# TASK:
Among the entries, which lines carry the string "path"? Copy each of them.

Start of MATERIALS PROVIDED

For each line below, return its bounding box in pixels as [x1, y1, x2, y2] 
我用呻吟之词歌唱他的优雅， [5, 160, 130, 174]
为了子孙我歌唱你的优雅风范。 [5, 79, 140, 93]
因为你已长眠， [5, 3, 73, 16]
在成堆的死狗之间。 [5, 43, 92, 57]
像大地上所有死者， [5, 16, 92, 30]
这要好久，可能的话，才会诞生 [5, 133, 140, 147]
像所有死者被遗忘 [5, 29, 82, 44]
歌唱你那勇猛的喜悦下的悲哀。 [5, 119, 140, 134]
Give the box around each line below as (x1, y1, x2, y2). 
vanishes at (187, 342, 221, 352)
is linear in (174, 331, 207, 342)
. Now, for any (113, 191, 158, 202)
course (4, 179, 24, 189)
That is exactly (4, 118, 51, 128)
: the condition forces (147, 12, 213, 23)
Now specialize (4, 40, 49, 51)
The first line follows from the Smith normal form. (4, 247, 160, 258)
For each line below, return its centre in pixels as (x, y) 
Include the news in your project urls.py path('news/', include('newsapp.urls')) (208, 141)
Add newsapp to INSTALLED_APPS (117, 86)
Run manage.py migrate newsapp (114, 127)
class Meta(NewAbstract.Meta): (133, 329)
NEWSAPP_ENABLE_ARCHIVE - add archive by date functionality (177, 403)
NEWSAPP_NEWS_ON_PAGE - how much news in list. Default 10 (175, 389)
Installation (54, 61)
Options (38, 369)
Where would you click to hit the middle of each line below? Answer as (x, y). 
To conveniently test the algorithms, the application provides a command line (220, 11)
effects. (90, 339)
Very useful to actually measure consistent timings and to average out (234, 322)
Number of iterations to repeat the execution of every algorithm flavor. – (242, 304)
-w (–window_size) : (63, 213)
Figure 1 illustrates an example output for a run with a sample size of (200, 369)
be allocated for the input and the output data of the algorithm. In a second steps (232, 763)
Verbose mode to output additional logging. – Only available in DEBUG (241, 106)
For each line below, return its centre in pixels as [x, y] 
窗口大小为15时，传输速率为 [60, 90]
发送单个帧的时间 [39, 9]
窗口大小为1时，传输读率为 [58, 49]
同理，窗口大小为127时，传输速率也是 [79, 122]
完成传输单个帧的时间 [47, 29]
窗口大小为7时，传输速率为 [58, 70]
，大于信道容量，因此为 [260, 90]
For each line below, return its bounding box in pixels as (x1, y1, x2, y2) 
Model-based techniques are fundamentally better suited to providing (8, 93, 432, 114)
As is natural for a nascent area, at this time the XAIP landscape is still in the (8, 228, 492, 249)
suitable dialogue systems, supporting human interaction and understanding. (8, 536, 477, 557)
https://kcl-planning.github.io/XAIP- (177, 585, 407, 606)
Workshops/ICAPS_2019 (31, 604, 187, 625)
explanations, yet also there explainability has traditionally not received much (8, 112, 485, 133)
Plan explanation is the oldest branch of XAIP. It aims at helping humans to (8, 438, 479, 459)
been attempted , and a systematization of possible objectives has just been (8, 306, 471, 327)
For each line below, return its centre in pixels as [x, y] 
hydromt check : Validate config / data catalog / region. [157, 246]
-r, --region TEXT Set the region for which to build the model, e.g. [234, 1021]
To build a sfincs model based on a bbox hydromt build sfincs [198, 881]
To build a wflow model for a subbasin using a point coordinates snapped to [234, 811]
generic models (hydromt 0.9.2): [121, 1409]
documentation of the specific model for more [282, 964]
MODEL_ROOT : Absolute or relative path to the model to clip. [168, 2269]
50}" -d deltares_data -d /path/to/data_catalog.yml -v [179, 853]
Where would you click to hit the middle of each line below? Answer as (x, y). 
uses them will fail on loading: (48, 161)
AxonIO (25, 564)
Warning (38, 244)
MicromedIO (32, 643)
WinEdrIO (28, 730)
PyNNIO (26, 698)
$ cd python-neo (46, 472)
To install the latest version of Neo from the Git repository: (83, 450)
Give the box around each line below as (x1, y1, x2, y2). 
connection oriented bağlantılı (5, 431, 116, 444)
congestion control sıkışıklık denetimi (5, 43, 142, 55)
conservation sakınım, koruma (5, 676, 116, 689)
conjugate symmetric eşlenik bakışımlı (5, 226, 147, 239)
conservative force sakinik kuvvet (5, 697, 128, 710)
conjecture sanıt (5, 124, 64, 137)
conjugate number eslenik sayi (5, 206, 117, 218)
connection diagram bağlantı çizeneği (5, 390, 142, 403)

End of MATERIALS PROVIDED

# EXERCISE ANSWER:
Include the news in your project urls.py path('news/', include('newsapp.urls')) (208, 141)
MODEL_ROOT : Absolute or relative path to the model to clip. [168, 2269]
50}" -d deltares_data -d /path/to/data_catalog.yml -v [179, 853]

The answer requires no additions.